* Work instructions:
Copy out all the lines of the data that hold the word "numpy".

Dataset items:
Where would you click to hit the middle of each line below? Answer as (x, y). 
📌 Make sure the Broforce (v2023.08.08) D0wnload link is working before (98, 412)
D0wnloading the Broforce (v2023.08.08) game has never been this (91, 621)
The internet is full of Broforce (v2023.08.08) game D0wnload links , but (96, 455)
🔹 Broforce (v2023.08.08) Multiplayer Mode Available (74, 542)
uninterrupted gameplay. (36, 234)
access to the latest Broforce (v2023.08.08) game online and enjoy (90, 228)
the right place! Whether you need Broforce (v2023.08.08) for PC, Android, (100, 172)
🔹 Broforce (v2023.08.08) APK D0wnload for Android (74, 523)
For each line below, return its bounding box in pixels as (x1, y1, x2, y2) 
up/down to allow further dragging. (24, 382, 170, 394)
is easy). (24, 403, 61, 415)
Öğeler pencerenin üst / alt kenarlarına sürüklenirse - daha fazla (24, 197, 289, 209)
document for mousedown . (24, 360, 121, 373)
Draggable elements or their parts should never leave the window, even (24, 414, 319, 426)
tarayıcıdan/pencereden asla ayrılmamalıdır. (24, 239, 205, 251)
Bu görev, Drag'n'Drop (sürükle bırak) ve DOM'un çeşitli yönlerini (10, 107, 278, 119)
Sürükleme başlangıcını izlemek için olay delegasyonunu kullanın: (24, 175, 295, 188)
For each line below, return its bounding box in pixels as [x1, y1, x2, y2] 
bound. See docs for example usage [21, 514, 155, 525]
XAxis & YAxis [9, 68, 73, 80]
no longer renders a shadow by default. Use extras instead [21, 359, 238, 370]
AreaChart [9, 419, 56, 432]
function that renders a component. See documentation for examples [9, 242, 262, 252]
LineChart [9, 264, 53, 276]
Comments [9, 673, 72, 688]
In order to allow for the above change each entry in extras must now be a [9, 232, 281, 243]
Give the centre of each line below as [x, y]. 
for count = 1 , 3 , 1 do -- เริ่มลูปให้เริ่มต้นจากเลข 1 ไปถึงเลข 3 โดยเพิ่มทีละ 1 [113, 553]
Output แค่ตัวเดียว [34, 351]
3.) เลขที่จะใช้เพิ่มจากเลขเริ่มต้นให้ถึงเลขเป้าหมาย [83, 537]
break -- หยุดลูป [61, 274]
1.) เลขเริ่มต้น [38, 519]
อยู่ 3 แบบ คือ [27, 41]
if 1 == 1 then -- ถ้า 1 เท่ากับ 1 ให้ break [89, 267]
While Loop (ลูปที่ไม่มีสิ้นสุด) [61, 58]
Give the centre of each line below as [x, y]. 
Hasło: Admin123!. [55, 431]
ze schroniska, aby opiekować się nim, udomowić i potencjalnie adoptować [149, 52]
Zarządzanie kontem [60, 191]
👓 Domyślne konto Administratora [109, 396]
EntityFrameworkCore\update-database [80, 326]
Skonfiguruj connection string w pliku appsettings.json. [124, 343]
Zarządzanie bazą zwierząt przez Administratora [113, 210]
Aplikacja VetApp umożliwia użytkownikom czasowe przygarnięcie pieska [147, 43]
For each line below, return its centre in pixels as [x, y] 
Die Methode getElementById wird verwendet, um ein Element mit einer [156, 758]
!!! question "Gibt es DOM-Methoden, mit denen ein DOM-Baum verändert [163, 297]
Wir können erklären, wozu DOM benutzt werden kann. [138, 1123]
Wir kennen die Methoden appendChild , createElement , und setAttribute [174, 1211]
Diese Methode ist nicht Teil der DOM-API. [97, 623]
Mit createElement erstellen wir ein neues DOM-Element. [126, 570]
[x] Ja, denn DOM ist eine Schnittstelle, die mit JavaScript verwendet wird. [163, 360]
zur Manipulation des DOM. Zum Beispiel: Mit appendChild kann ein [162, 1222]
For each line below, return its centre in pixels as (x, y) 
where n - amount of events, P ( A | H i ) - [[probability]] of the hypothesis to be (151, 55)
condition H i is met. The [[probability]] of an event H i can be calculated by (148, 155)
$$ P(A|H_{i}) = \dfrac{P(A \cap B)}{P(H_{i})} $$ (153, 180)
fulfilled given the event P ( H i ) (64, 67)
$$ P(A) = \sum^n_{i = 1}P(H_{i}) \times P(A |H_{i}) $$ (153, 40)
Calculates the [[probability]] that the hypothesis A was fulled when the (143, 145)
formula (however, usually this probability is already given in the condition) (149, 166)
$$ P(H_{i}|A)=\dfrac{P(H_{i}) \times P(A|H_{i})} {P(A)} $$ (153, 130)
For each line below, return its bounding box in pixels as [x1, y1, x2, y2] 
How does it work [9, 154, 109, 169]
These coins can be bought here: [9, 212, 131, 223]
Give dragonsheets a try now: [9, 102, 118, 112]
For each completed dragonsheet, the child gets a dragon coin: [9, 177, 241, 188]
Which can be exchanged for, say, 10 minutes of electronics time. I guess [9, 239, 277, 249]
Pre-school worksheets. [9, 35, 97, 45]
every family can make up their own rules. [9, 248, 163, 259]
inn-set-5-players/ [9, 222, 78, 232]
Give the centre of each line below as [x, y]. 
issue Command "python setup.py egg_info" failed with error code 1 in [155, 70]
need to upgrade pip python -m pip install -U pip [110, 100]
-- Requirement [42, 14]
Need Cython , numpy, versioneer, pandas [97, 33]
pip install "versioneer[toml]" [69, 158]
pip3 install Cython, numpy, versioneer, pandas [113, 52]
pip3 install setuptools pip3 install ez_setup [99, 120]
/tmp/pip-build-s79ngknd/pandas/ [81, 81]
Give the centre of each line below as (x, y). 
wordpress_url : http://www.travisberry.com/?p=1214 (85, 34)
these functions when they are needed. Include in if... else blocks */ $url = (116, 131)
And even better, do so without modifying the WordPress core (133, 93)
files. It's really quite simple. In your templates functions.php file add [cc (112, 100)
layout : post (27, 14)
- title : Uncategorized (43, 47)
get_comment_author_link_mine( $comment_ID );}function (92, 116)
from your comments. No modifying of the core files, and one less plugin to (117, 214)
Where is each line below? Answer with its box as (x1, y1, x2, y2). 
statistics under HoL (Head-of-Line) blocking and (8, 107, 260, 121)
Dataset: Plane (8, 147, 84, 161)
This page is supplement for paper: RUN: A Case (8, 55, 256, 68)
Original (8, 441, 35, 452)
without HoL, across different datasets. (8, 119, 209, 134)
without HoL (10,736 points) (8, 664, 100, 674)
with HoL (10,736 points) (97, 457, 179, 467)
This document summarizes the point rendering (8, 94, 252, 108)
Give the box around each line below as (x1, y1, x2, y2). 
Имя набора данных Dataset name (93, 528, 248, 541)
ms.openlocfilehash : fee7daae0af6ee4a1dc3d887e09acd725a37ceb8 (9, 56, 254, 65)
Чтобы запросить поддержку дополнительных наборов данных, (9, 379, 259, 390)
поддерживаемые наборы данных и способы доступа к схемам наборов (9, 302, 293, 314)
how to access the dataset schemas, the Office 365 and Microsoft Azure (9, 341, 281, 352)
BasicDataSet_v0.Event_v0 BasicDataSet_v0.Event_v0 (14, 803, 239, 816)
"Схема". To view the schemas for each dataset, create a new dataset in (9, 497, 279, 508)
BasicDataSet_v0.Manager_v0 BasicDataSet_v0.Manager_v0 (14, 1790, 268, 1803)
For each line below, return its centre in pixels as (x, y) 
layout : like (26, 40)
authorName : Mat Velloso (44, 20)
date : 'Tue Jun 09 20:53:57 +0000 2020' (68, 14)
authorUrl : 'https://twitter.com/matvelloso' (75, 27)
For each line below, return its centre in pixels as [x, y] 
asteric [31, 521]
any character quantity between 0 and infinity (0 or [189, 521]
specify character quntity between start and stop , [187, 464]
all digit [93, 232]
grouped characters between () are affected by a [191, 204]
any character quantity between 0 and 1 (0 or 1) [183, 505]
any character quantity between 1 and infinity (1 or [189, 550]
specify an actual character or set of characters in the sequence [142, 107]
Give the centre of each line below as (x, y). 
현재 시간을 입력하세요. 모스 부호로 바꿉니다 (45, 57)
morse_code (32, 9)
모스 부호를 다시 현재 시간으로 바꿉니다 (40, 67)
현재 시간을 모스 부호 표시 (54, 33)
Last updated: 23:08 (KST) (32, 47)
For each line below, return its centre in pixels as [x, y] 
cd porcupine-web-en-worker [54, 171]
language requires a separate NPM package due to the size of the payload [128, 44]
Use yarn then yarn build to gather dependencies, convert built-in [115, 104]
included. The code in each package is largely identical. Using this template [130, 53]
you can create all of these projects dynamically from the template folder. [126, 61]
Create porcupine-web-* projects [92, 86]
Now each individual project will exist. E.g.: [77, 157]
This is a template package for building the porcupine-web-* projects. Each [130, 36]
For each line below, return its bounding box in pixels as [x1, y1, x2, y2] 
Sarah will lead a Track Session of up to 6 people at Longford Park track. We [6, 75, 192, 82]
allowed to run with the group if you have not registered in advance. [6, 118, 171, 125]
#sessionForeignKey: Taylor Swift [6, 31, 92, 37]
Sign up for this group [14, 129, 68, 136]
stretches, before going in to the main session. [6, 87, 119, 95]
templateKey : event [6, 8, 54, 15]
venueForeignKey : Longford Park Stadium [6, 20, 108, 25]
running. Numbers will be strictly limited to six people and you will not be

* Response to this task:
Need Cython , numpy, versioneer, pandas [97, 33]
pip3 install Cython, numpy, versioneer, pandas [113, 52]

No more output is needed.